Task requirements
Repeat the data word for word. Do not include the pictures.

[Start of section]

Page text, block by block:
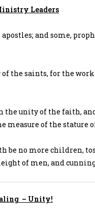
Leaders
apostles; and some,
of the saints, for the
the unity of the faith,
measure of the stature
be no more children,
of men, and
– Unity!
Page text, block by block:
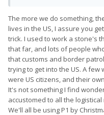
NOT something you
rushed and I, again, feel
out a shipment.
I want the phone badly; I'm
these honest concerns. If
that as they ship more out
then good. They'd benefit
and frustrating at this point.
The more we do something,
lives in the US, I assure you
trick. I used to work a stone's
that far, and lots of people
that customs and border
trying to get into the US. A
were US citizens, and their
It's not something I find
accustomed to all the
We'll all be using P1 by
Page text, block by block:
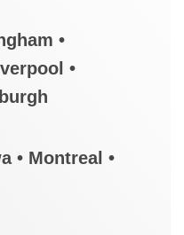
•
•
• Montreal •
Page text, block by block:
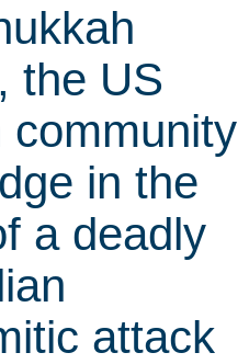
the US
community
in the
a deadly
attack
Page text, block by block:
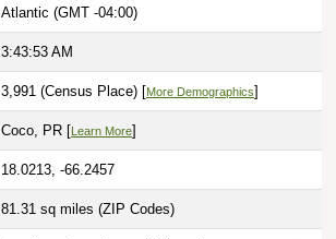
Atlantic (GMT -04:00)
3:43:54 AM
3,991 (Census Place) [More Demographics]
Coco, PR [ Learn More]
18.0213, -66.2457
81.31 sq miles (ZIP Codes)
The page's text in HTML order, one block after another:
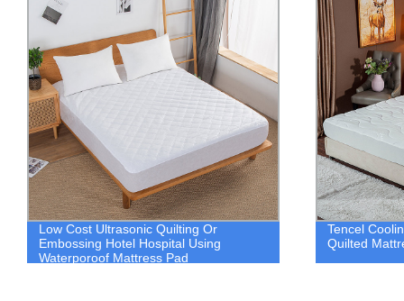
Tencel Cooling Factory Modern Design
Quilted Mattress Pad Cover
Pinsonic
Mattress
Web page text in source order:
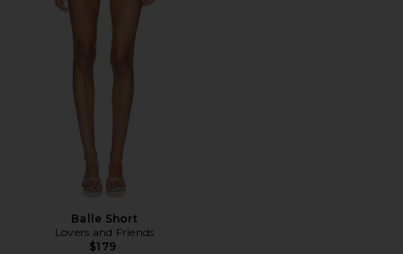
Balle Short
Lovers and Friends
$179
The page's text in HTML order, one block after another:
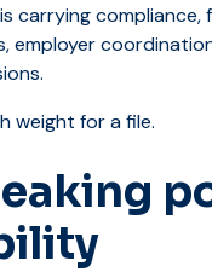
carrying compliance,
employer
weight for a file.
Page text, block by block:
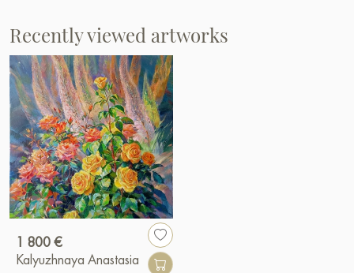
Recently viewed artworks
1 800 €
Kalyuzhnaya Anastasia
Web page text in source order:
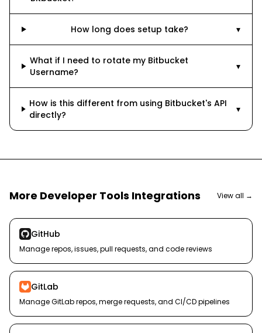
How long does setup take? ▾
What if I need to rotate my Bitbucket
Username?
▾
How is this different from using Bitbucket's API
directly?
▾
More Developer Tools Integrations View all →
GitHub
Manage repos, issues, pull requests, and code reviews
GitLab
Manage GitLab repos, merge requests, and CI/CD pipelines
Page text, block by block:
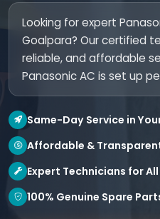
Looking for expert
Goalpara? Our certified
reliable, and affordable
Panasonic AC is set up
Same-Day Service in
Affordable &
Expert Technicians for
100% Genuine Spare
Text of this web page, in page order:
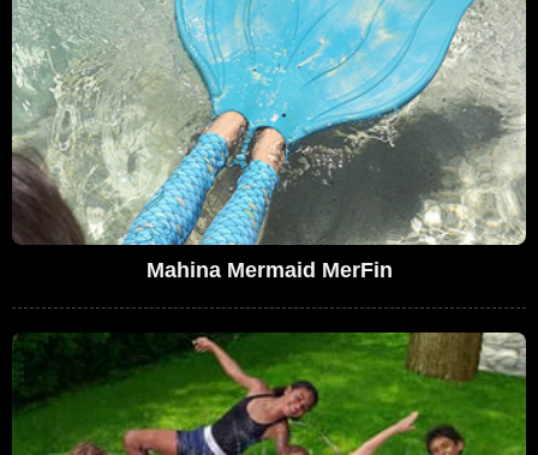
Mahina Mermaid MerFin
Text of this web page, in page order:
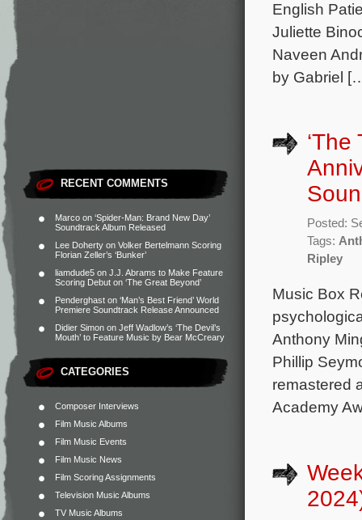
RECENT COMMENTS
Marco on ‘Spider-Man: Brand New Day’
Soundtrack Album Released
Lee Doherty on Volker Bertelmann Scoring
Florian Zeller’s ‘Bunker’
liamdude5 on J.J. Abrams to Make Feature
Scoring Debut on ‘The Great Beyond’
Penderghast on ‘Man’s Best Friend’ World
Premiere Soundtrack Release Announced
Didier Simon on Jeff Wadlow’s ‘The Devil’s
Mouth’ to Feature Music by Bear McCreary
CATEGORIES
Composer Interviews
Film Music Albums
Film Music Events
Film Music News
Film Scoring Assignments
Television Music Albums
TV Music Albums
English
Juliette
Naveen
by Gabriel
‘The
Posted:
Tags:
Ripley
Music Box
Anthony
Phillip
remastered
Academy
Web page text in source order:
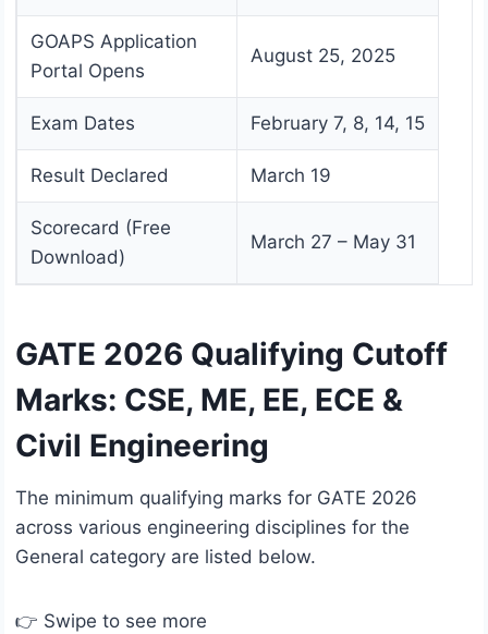
GOAPS Application
Portal Opens
August 25, 2025
Exam Dates February 7, 8, 14, 15
Result Declared March 19
Scorecard (Free
Download)
March 27 – May 31
GATE 2026 Qualifying Cutoff
Marks: CSE, ME, EE, ECE &
Civil Engineering
The minimum qualifying marks for GATE 2026
across various engineering disciplines for the
General category are listed below.
👉 Swipe to see more
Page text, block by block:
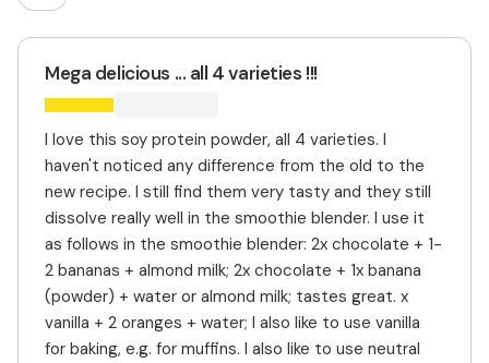
Mega delicious ... all 4 varieties !!!
I love this soy protein powder, all 4 varieties. I
haven't noticed any difference from the old to the
new recipe. I still find them very tasty and they still
dissolve really well in the smoothie blender. I use it
as follows in the smoothie blender: 2x chocolate + 1-
2 bananas + almond milk; 2x chocolate + 1x banana
(powder) + water or almond milk; tastes great. x
vanilla + 2 oranges + water; I also like to use vanilla
for baking, e.g. for muffins. I also like to use neutral
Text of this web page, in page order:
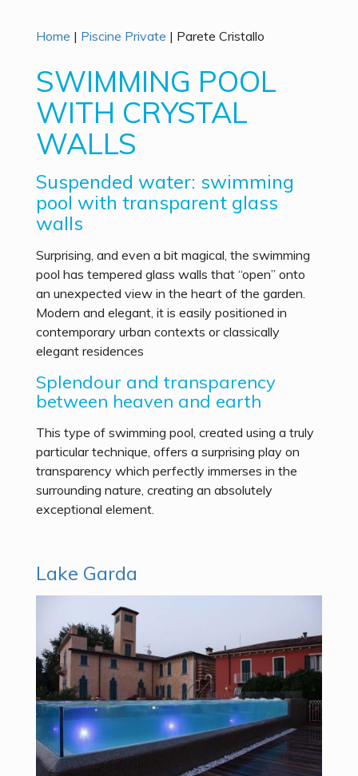
Home | Piscine Private | Parete Cristallo
SWIMMING POOL
WITH CRYSTAL
WALLS
Suspended water: swimming
pool with transparent glass
walls
Surprising, and even a bit magical, the swimming
pool has tempered glass walls that “open” onto
an unexpected view in the heart of the garden.
Modern and elegant, it is easily positioned in
contemporary urban contexts or classically
elegant residences
Splendour and transparency
between heaven and earth
This type of swimming pool, created using a truly
particular technique, offers a surprising play on
transparency which perfectly immerses in the
surrounding nature, creating an absolutely
exceptional element.
Lake Garda
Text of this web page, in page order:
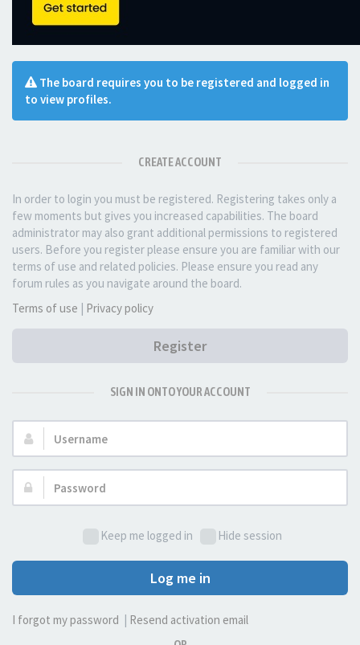
The board requires you to be registered and logged in
to view profiles.
CREATE ACCOUNT
In order to login you must be registered. Registering takes only a
few moments but gives you increased capabilities. The board
administrator may also grant additional permissions to registered
users. Before you register please ensure you are familiar with our
terms of use and related policies. Please ensure you read any
forum rules as you navigate around the board.
Terms of use | Privacy policy
Register
SIGN IN ONTO YOUR ACCOUNT
Username:
Password:
Keep me logged in Hide session
Log me in
I forgot my password Resend activation email
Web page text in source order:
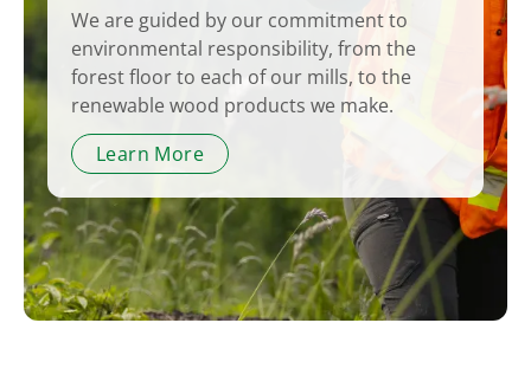
We are guided by our commitment to
environmental responsibility, from the
forest floor to each of our mills, to the
renewable wood products we make.
Learn More
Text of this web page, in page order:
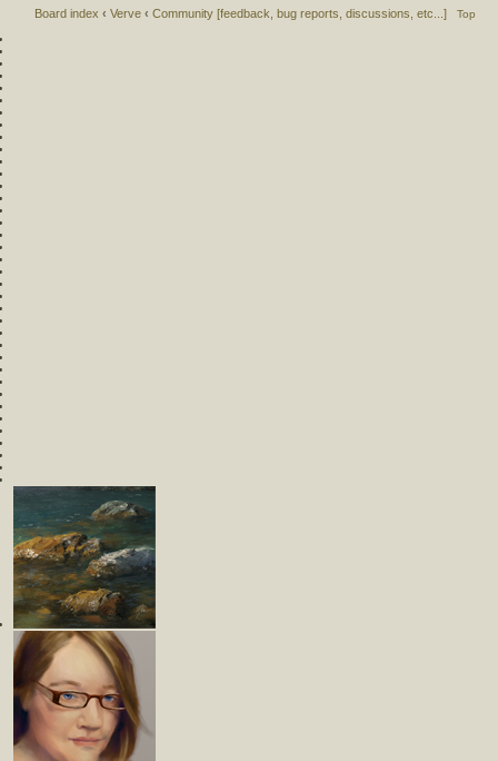
Board index ‹ Verve ‹ Community [feedback, bug reports, discussions, etc...] Top
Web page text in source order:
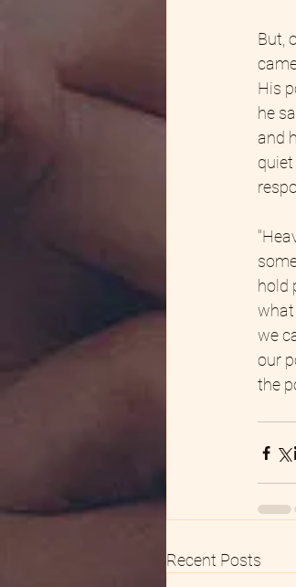
But,
His
he
and
hold
what
we
our
the
Recent Posts
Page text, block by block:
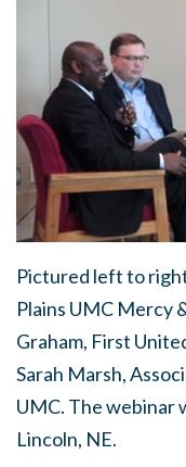
Pictured left to
Plains UMC Mercy
Graham, First
Sarah Marsh,
UMC. The webinar
Lincoln, NE.
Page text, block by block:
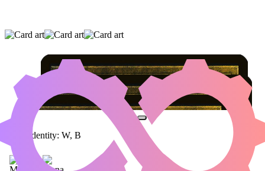
PUTRID GOBLIN
BARTOLOMÉ DEL PRESIDIO
Color Identity: W, B
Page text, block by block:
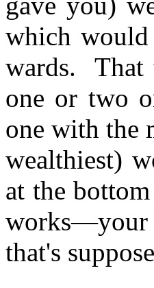
which
wards. That
one or two
one with the
wealthiest)
at the
works—your
that's
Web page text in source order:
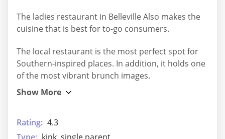
The ladies restaurant in Belleville Also makes the
cuisine that is best for to-go consumers.
The local restaurant is the most perfect spot for
Southern-inspired places. In addition, it holds one
of the most vibrant brunch images.
Rating: 4.3
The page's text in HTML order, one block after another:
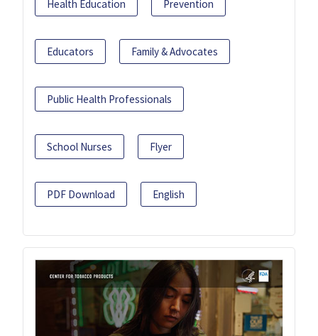
Health Education Prevention
Educators Family & Advocates
Public Health Professionals
School Nurses Flyer
PDF Download English
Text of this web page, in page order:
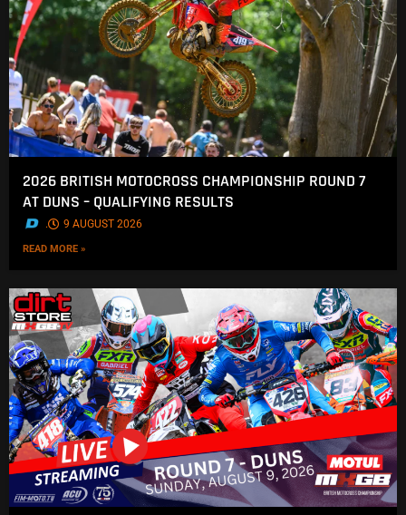
2026 BRITISH MOTOCROSS CHAMPIONSHIP ROUND 7
AT DUNS – QUALIFYING RESULTS
. 9 AUGUST 2026
READ MORE »
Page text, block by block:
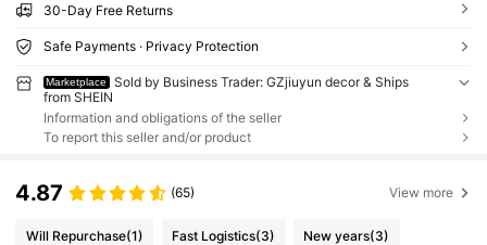
30-Day Free Returns
Safe Payments · Privacy Protection
Marketplace
Sold by Business Trader: GZjiuyun decor & Ships
from SHEIN
Information and obligations of the seller
To report this seller and/or product
4.87 (65) View more
Will Repurchase(1) Fast Logistics(3) New years(3)
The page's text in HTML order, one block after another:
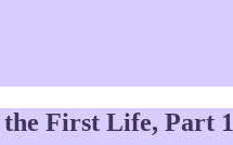
the First Life, Part 1
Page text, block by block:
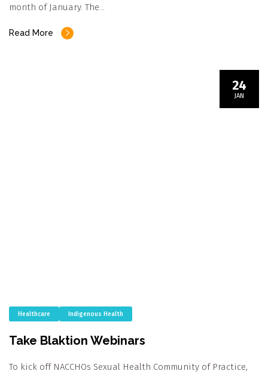
month of January. The…
Read More
24
JAN
Healthcare Indigenous Health
Take Blaktion Webinars
To kick off NACCHOs Sexual Health Community of Practice,
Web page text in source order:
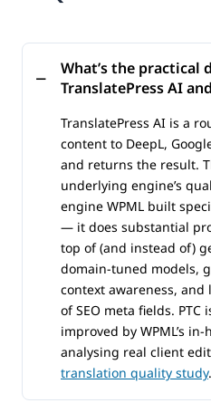
What’s the practical
TranslatePress AI and
TranslatePress AI is a
content to DeepL,
and returns the result.
underlying engine’s
engine WPML built
— it does substantial
top of (and instead of)
domain-tuned models,
context awareness,
of SEO meta fields. PTC
improved by WPML’s
analysing real client
translation quality study.
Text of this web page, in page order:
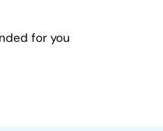
for you
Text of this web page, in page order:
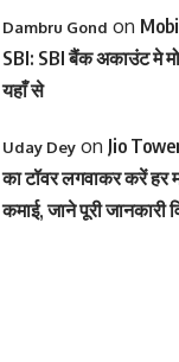
Dambru Gond on
SBI: SBI बैंक अकाउंट मे
यहाँ से
Uday Deyon Jio
का टॉवर लगवाकर करें हर
कमाई, जाने पूरी जानकारी
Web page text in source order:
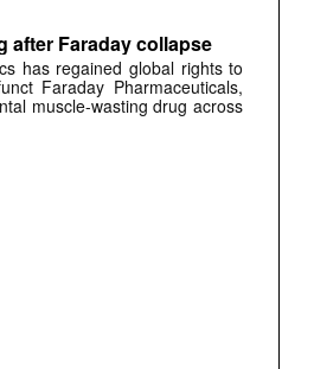
after Faraday collapse
has regained global rights to
Faraday Pharmaceuticals,
muscle-wasting drug across
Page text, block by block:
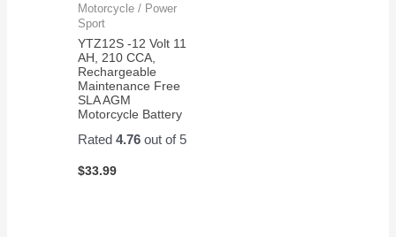
Motorcycle / Power
Sport
YTZ12S -12 Volt 11
AH, 210 CCA,
Rechargeable
Maintenance Free
SLA AGM
Motorcycle Battery
Rated4.76 out of 5
$33.99
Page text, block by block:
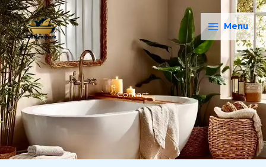
Skip
to
content
Main
Menu
Menu
Contact
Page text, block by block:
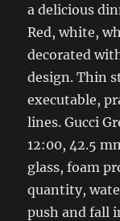
a delicious
Red, white,
decorated
design. Thin
executable,
lines. Gucci
12:00, 42.5
glass, foam
quantity,
push and fall
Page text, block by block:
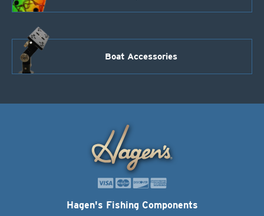
Boat Accessories
Hagen's Fishing Components
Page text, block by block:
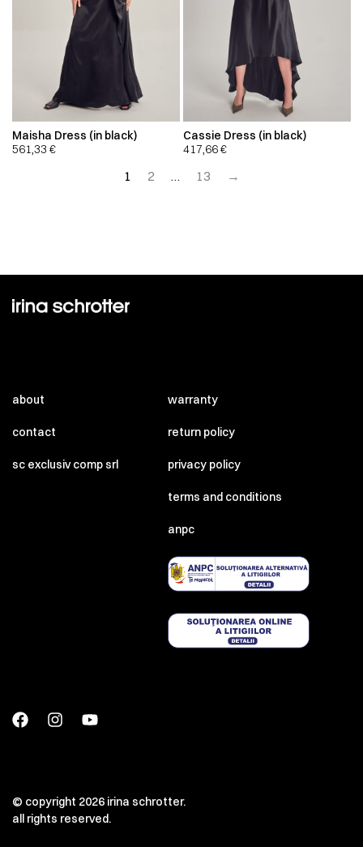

[End of section]

The answer
Page text, block by block:
Leaders
apostles; and some,
of the saints, for the
the unity of the faith,
measure of the stature
be no more children,
of men, and
– Unity!
Page text, block by block:
NOT something you
rushed and I, again, feel
out a shipment.
I want the phone badly; I'm
these honest concerns. If
that as they ship more out
then good. They'd benefit
and frustrating at this point.
The more we do something,
lives in the US, I assure you
trick. I used to work a stone's
that far, and lots of people
that customs and border
trying to get into the US. A
were US citizens, and their
It's not something I find
accustomed to all the
We'll all be using P1 by
Page text, block by block:
•
•
• Montreal •
Page text, block by block:
the US
community
in the
a deadly
attack
Page text, block by block:
Atlantic (GMT -04:00)
3:43:54 AM
3,991 (Census Place) [More Demographics]
Coco, PR [ Learn More]
18.0213, -66.2457
81.31 sq miles (ZIP Codes)
The page's text in HTML order, one block after another:
Tencel Cooling Factory Modern Design
Quilted Mattress Pad Cover
Pinsonic
Mattress
Web page text in source order:
Balle Short
Lovers and Friends
$179
The page's text in HTML order, one block after another:
carrying compliance,
employer
weight for a file.
Page text, block by block:
Recently viewed artworks
1 800 €
Kalyuzhnaya Anastasia
Web page text in source order:
How long does setup take? ▾
What if I need to rotate my Bitbucket
Username?
▾
How is this different from using Bitbucket's API
directly?
▾
More Developer Tools Integrations View all →
GitHub
Manage repos, issues, pull requests, and code reviews
GitLab
Manage GitLab repos, merge requests, and CI/CD pipelines
Page text, block by block:
Looking for expert
Goalpara? Our certified
reliable, and affordable
Panasonic AC is set up
Same-Day Service in
Affordable &
Expert Technicians for
100% Genuine Spare
Text of this web page, in page order:
Mahina Mermaid MerFin
Text of this web page, in page order:
RECENT COMMENTS
Marco on ‘Spider-Man: Brand New Day’
Soundtrack Album Released
Lee Doherty on Volker Bertelmann Scoring
Florian Zeller’s ‘Bunker’
liamdude5 on J.J. Abrams to Make Feature
Scoring Debut on ‘The Great Beyond’
Penderghast on ‘Man’s Best Friend’ World
Premiere Soundtrack Release Announced
Didier Simon on Jeff Wadlow’s ‘The Devil’s
Mouth’ to Feature Music by Bear McCreary
CATEGORIES
Composer Interviews
Film Music Albums
Film Music Events
Film Music News
Film Scoring Assignments
Television Music Albums
TV Music Albums
English
Juliette
Naveen
by Gabriel
‘The
Posted:
Tags:
Ripley
Music Box
Anthony
Phillip
remastered
Academy
Web page text in source order:
GOAPS Application
Portal Opens
August 25, 2025
Exam Dates February 7, 8, 14, 15
Result Declared March 19
Scorecard (Free
Download)
March 27 – May 31
GATE 2026 Qualifying Cutoff
Marks: CSE, ME, EE, ECE &
Civil Engineering
The minimum qualifying marks for GATE 2026
across various engineering disciplines for the
General category are listed below.
👉 Swipe to see more
Page text, block by block:
Mega delicious ... all 4 varieties !!!
I love this soy protein powder, all 4 varieties. I
haven't noticed any difference from the old to the
new recipe. I still find them very tasty and they still
dissolve really well in the smoothie blender. I use it
as follows in the smoothie blender: 2x chocolate + 1-
2 bananas + almond milk; 2x chocolate + 1x banana
(powder) + water or almond milk; tastes great. x
vanilla + 2 oranges + water; I also like to use vanilla
for baking, e.g. for muffins. I also like to use neutral
Text of this web page, in page order:
Home | Piscine Private | Parete Cristallo
SWIMMING POOL
WITH CRYSTAL
WALLS
Suspended water: swimming
pool with transparent glass
walls
Surprising, and even a bit magical, the swimming
pool has tempered glass walls that “open” onto
an unexpected view in the heart of the garden.
Modern and elegant, it is easily positioned in
contemporary urban contexts or classically
elegant residences
Splendour and transparency
between heaven and earth
This type of swimming pool, created using a truly
particular technique, offers a surprising play on
transparency which perfectly immerses in the
surrounding nature, creating an absolutely
exceptional element.
Lake Garda
Text of this web page, in page order:
The board requires you to be registered and logged in
to view profiles.
CREATE ACCOUNT
In order to login you must be registered. Registering takes only a
few moments but gives you increased capabilities. The board
administrator may also grant additional permissions to registered
users. Before you register please ensure you are familiar with our
terms of use and related policies. Please ensure you read any
forum rules as you navigate around the board.
Terms of use | Privacy policy
Register
SIGN IN ONTO YOUR ACCOUNT
Username:
Password:
Keep me logged in Hide session
Log me in
I forgot my password Resend activation email
Web page text in source order:
We are guided by our commitment to
environmental responsibility, from the
forest floor to each of our mills, to the
renewable wood products we make.
Learn More
Text of this web page, in page order:
Board index ‹ Verve ‹ Community [feedback, bug reports, discussions, etc...] Top
Web page text in source order:
But,
His
he
and
hold
what
we
our
the
Recent Posts
Page text, block by block:
Pictured left to
Plains UMC Mercy
Graham, First
Sarah Marsh,
UMC. The webinar
Lincoln, NE.
Page text, block by block:
PUTRID GOBLIN
BARTOLOMÉ DEL PRESIDIO
Color Identity: W, B
Page text, block by block:
which
wards. That
one or two
one with the
wealthiest)
at the
works—your
that's
Web page text in source order:
The ladies restaurant in Belleville Also makes the
cuisine that is best for to-go consumers.
The local restaurant is the most perfect spot for
Southern-inspired places. In addition, it holds one
of the most vibrant brunch images.
Rating: 4.3
The page's text in HTML order, one block after another:
Health Education Prevention
Educators Family & Advocates
Public Health Professionals
School Nurses Flyer
PDF Download English
Text of this web page, in page order:
2026 BRITISH MOTOCROSS CHAMPIONSHIP ROUND 7
AT DUNS – QUALIFYING RESULTS
. 9 AUGUST 2026
READ MORE »
Page text, block by block:
30-Day Free Returns
Safe Payments · Privacy Protection
Marketplace
Sold by Business Trader: GZjiuyun decor & Ships
from SHEIN
Information and obligations of the seller
To report this seller and/or product
4.87 (65) View more
Will Repurchase(1) Fast Logistics(3) New years(3)
The page's text in HTML order, one block after another:
the First Life, Part 1
Page text, block by block:
month of January. The…
Read More
24
JAN
Healthcare Indigenous Health
Take Blaktion Webinars
To kick off NACCHOs Sexual Health Community of Practice,
Web page text in source order:
What’s the practical
TranslatePress AI and
TranslatePress AI is a
content to DeepL,
and returns the result.
underlying engine’s
engine WPML built
— it does substantial
top of (and instead of)
domain-tuned models,
context awareness,
of SEO meta fields. PTC
improved by WPML’s
analysing real client
translation quality study.
Text of this web page, in page order:
for you
Text of this web page, in page order:
Dambru Gond on
SBI: SBI बैंक अकाउंट मे
यहाँ से
Uday Deyon Jio
का टॉवर लगवाकर करें हर
कमाई, जाने पूरी जानकारी
Web page text in source order:
after Faraday collapse
has regained global rights to
Faraday Pharmaceuticals,
muscle-wasting drug across
Page text, block by block:
Motorcycle / Power
Sport
YTZ12S -12 Volt 11
AH, 210 CCA,
Rechargeable
Maintenance Free
SLA AGM
Motorcycle Battery
Rated4.76 out of 5
$33.99
Page text, block by block:
Skip
to
content
Main
Menu
Menu
Contact
Page text, block by block:
a delicious
Red, white,
decorated
design. Thin
executable,
lines. Gucci
12:00, 42.5
glass, foam
quantity,
push and fall
Page text, block by block:
Boat Accessories
Hagen's Fishing Components
Page text, block by block:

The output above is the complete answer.